An Ayurvedic Cleanse can take on many forms. There is no set guidelines for cleansing and rejuvenating the body. Instead the Ayurvedic approach considers both constitutional type of the individual: Vata, Pitta or Kapha as well as the season.
Any cleanse should work on removing waste (or mala) from the body through elimination of stools, urine and sweat. With this in mind, a short cleanse could take the form of removing toxic food and drinks from the diet: caffeine, alcohol and refined sugar, sipping on warm water throughout the day to stimulate the digestion and encourage bowel movements, and taking part in activities which encourage sweating.
A spring cleanse takes on a more vigorous, energetic approach. This can also be applied to our lifestyle, Yoga practice or exercise. The aim of a spring cleanse is to clear Kapha, or heaviness and stagnation which can accumulate over the winter months. As we consider Ayurvedic type, this would apply more to Kapha type people.
The diet of a spring cleanse would be lighter; tender, fresh green vegetables, which add prana to the body; beans, light grains and bitter herbs and spices to help flush the liver and digestive system of toxins.
For all constitutional types the the three spices for Agni Deepnana (balancing the digestive fire) are: cumin, coriander and fennel. All three can be used generously when cooking and as a supplement to aid elimination of toxins (Ama Pachana) from the body.
In both Ayurvedic cooking and therapy the use of spices and oils plays a major role in maintaining balance.

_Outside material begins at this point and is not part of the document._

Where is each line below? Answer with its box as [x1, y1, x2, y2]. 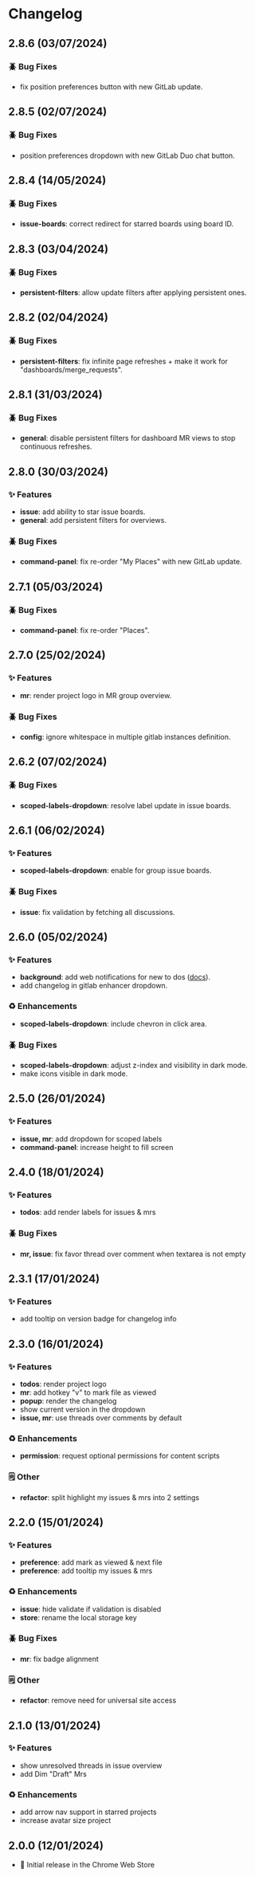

During a cleanse or whenever you feel your digestive system is upset, Ayurveda recommends a light, nourishing meal of Kitchari. There’s no set recipe for Kitchari, we can however adapt the basic ingredients to suit each Ayurvedic type. The foundation of Kitachri is rice and mung beans. The qualities of which are adapted to each type.
Basic Kitchari Recipe
These quantities make enough for lunch and dinner.
- 50g yellow mung dhal
- 50g basmati rice (adapt the ratio according to Dosha)
- 1tsp each of ground cumin, coriander and fennel seeds.
- Add any other spices from your recommended list.
- Ghee or coconut oil. According to Dosha.
- 1/4 tsp rock salt
- 500mls water
Heat Ghee and add spices. Fry for a few minutes. Add mung dhal, and 500mls water. Cook for 5 mins then add rice. Cook until rice and beans are soft.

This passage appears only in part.